(Excerpts from a dataset)

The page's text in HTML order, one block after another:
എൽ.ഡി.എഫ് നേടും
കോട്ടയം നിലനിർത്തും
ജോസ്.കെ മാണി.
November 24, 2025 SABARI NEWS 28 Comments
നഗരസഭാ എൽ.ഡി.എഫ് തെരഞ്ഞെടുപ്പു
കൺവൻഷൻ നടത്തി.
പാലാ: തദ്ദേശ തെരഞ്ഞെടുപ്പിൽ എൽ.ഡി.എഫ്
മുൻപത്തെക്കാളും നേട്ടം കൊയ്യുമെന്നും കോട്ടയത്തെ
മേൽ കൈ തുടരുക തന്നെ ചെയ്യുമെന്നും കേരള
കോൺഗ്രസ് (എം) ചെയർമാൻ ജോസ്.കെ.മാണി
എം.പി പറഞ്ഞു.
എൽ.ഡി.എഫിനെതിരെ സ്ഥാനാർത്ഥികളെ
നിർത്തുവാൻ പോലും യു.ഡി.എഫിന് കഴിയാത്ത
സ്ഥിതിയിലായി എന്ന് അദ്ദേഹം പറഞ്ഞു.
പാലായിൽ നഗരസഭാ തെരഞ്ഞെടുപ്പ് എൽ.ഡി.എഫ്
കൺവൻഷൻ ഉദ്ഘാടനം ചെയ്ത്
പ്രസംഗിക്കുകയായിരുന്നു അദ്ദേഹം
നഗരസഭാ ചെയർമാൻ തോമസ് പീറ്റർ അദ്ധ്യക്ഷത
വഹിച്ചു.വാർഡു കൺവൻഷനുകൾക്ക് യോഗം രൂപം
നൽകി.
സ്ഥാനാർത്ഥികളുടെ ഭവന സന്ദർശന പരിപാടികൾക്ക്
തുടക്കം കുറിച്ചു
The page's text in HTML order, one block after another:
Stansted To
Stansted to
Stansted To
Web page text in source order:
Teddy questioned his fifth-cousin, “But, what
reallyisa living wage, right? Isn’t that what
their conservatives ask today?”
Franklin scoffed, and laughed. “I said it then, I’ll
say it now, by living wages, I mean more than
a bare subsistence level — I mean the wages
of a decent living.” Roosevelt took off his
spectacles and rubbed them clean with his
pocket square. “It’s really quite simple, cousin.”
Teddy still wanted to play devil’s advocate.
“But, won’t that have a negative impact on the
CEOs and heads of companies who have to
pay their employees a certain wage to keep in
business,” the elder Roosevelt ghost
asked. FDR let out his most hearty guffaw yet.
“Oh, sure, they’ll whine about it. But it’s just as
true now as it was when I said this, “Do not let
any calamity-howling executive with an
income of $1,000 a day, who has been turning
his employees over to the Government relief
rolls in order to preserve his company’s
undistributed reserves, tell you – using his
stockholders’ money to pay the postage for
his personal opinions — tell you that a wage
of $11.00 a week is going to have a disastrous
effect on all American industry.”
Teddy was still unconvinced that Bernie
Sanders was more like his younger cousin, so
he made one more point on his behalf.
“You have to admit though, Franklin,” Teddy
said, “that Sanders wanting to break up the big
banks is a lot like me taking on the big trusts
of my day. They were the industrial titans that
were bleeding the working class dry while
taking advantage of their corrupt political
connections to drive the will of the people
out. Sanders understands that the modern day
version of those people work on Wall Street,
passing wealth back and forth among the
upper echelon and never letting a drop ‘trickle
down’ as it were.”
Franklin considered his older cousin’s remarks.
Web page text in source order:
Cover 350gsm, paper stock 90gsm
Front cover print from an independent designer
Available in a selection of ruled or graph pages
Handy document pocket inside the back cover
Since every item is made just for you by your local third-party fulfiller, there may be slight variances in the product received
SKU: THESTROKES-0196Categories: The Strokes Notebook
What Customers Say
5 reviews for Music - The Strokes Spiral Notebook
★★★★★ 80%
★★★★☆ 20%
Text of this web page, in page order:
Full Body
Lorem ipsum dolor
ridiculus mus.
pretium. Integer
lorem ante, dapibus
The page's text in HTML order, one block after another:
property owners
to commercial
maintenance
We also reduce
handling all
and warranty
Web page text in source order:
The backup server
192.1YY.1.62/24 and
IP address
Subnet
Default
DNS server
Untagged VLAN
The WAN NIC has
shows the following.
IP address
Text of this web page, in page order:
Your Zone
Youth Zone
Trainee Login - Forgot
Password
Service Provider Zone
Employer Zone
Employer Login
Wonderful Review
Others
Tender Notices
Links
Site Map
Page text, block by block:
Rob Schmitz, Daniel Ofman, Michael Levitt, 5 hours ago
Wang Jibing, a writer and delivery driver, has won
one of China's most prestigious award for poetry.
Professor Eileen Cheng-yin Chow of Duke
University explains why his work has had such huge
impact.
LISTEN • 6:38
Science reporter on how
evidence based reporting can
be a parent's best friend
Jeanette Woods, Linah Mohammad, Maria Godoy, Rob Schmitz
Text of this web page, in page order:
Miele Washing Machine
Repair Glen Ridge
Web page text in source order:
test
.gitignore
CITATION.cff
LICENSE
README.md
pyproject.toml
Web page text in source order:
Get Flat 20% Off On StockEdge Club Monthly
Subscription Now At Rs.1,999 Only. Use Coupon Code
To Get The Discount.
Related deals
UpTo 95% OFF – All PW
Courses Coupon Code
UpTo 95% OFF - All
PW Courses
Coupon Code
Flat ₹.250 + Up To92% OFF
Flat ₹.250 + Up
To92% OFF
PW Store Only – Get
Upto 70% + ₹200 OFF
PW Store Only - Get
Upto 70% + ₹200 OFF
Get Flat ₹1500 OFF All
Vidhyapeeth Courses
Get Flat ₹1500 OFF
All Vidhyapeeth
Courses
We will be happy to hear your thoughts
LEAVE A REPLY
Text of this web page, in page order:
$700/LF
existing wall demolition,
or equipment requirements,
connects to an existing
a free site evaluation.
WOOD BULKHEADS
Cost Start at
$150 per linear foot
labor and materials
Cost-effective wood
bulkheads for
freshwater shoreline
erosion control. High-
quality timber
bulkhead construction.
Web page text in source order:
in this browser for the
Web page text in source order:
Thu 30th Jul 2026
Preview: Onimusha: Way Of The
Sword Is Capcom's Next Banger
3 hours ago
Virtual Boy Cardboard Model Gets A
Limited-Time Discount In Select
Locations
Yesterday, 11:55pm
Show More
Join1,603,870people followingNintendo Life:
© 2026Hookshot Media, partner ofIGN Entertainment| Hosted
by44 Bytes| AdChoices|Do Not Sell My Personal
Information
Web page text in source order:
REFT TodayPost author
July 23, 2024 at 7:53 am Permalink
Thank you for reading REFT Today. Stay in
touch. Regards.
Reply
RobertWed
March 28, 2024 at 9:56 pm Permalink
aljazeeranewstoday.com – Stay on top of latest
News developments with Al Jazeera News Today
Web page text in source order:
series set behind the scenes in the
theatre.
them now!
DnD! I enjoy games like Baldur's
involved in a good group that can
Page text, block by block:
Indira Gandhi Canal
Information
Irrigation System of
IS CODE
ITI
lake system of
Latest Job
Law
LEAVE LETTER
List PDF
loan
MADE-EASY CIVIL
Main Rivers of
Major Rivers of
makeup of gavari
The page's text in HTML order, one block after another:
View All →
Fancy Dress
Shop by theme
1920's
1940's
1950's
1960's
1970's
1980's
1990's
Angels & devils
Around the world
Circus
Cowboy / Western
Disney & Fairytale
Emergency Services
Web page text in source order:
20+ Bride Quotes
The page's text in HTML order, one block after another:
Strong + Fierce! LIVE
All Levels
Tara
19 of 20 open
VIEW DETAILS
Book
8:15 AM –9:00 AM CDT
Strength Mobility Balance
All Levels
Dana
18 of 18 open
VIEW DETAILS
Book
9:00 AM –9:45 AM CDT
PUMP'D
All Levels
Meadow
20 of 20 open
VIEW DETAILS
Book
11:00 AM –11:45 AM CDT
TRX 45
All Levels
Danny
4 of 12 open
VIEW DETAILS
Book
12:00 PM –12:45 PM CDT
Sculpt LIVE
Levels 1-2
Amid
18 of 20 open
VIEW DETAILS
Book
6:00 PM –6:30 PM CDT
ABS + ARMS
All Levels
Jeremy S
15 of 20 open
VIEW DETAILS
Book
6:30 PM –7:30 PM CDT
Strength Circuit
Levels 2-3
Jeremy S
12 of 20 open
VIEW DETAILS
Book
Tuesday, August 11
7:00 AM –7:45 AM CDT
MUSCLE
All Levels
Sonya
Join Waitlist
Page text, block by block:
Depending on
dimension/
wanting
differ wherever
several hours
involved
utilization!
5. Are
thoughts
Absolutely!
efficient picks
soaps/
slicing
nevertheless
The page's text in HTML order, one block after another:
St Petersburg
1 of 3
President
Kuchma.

▶ **INSTRUCTIONS TO FOLLOW**: Give back precisely the lines above that start at the line containing "upper echelon and" and end at the line containing "lorem ante, dapibus", inclusive. No other lines belong in the output.

▶ **YOUR RESPONSE**:
upper echelon and never letting a drop ‘trickle
down’ as it were.”
Franklin considered his older cousin’s remarks.
Web page text in source order:
Cover 350gsm, paper stock 90gsm
Front cover print from an independent designer
Available in a selection of ruled or graph pages
Handy document pocket inside the back cover
Since every item is made just for you by your local third-party fulfiller, there may be slight variances in the product received
SKU: THESTROKES-0196Categories: The Strokes Notebook
What Customers Say
5 reviews for Music - The Strokes Spiral Notebook
★★★★★ 80%
★★★★☆ 20%
Text of this web page, in page order:
Full Body
Lorem ipsum dolor
ridiculus mus.
pretium. Integer
lorem ante, dapibus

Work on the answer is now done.